- Exercise objective
Where a picture appears, omit it; repeat everything else in the records exactly.

- The data
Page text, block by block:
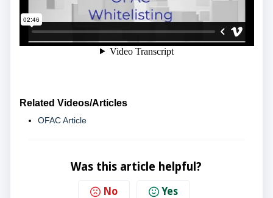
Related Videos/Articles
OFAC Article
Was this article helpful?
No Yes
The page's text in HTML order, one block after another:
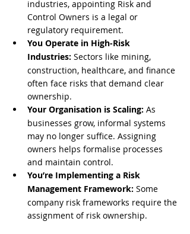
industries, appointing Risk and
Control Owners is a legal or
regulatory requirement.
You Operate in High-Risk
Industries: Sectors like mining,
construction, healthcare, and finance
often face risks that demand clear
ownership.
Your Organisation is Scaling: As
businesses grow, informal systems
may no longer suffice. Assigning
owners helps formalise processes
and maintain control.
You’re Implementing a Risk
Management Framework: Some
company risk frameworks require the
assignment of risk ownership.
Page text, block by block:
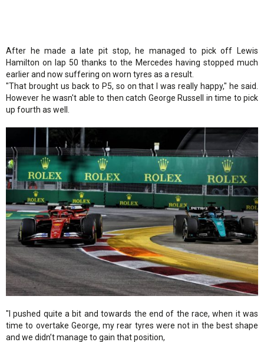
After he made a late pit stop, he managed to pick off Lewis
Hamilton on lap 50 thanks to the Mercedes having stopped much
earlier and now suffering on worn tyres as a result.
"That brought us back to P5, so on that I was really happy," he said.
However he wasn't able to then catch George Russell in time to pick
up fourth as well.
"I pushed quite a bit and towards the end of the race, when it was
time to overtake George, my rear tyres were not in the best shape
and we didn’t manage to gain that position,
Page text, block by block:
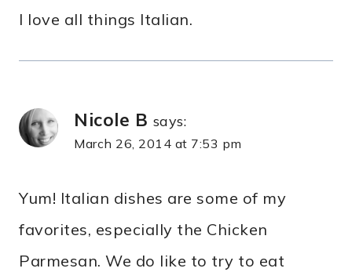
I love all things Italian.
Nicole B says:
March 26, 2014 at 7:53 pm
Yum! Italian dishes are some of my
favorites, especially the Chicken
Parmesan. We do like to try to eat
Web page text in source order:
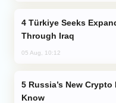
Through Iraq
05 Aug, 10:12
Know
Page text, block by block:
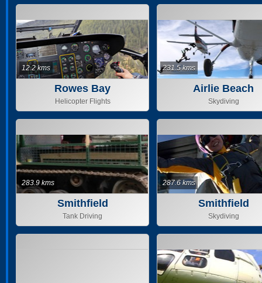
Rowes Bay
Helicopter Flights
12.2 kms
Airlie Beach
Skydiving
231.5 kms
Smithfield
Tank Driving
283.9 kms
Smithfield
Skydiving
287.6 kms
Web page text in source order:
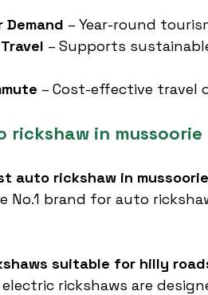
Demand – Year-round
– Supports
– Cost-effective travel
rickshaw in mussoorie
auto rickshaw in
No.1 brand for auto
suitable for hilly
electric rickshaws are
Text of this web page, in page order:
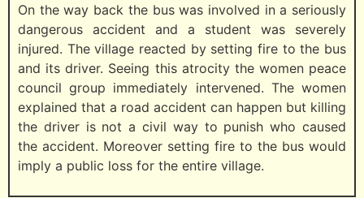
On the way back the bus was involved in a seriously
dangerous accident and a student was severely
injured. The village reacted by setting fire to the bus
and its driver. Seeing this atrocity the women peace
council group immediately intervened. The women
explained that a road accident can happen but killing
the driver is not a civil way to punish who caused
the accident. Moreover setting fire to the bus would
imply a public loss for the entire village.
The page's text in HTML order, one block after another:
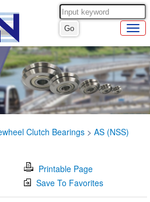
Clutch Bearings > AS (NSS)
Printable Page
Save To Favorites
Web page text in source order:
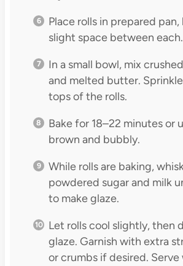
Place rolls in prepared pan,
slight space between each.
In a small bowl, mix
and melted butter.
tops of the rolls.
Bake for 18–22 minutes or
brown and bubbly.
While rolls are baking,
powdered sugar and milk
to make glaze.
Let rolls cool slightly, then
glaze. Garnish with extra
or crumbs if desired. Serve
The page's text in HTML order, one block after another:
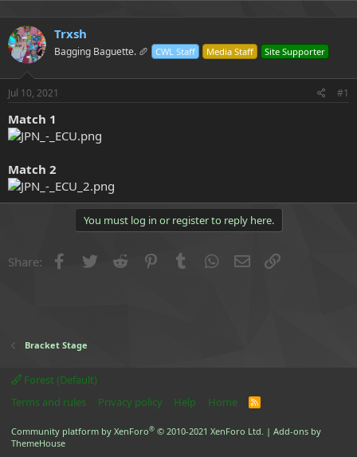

- Finished exercise
Page text, block by block:
Related Videos/Articles
OFAC Article
Was this article helpful?
No Yes
The page's text in HTML order, one block after another:
industries, appointing Risk and
Control Owners is a legal or
regulatory requirement.
You Operate in High-Risk
Industries: Sectors like mining,
construction, healthcare, and finance
often face risks that demand clear
ownership.
Your Organisation is Scaling: As
businesses grow, informal systems
may no longer suffice. Assigning
owners helps formalise processes
and maintain control.
You’re Implementing a Risk
Management Framework: Some
company risk frameworks require the
assignment of risk ownership.
Page text, block by block:
After he made a late pit stop, he managed to pick off Lewis
Hamilton on lap 50 thanks to the Mercedes having stopped much
earlier and now suffering on worn tyres as a result.
"That brought us back to P5, so on that I was really happy," he said.
However he wasn't able to then catch George Russell in time to pick
up fourth as well.
"I pushed quite a bit and towards the end of the race, when it was
time to overtake George, my rear tyres were not in the best shape
and we didn’t manage to gain that position,
Page text, block by block:
I love all things Italian.
Nicole B says:
March 26, 2014 at 7:53 pm
Yum! Italian dishes are some of my
favorites, especially the Chicken
Parmesan. We do like to try to eat
Web page text in source order:
Through Iraq
05 Aug, 10:12
Know
Page text, block by block:
Rowes Bay
Helicopter Flights
12.2 kms
Airlie Beach
Skydiving
231.5 kms
Smithfield
Tank Driving
283.9 kms
Smithfield
Skydiving
287.6 kms
Web page text in source order:
Demand – Year-round
– Supports
– Cost-effective travel
rickshaw in mussoorie
auto rickshaw in
No.1 brand for auto
suitable for hilly
electric rickshaws are
Text of this web page, in page order:
On the way back the bus was involved in a seriously
dangerous accident and a student was severely
injured. The village reacted by setting fire to the bus
and its driver. Seeing this atrocity the women peace
council group immediately intervened. The women
explained that a road accident can happen but killing
the driver is not a civil way to punish who caused
the accident. Moreover setting fire to the bus would
imply a public loss for the entire village.
The page's text in HTML order, one block after another:
Clutch Bearings > AS (NSS)
Printable Page
Save To Favorites
Web page text in source order:
Place rolls in prepared pan,
slight space between each.
In a small bowl, mix
and melted butter.
tops of the rolls.
Bake for 18–22 minutes or
brown and bubbly.
While rolls are baking,
powdered sugar and milk
to make glaze.
Let rolls cool slightly, then
glaze. Garnish with extra
or crumbs if desired. Serve
The page's text in HTML order, one block after another:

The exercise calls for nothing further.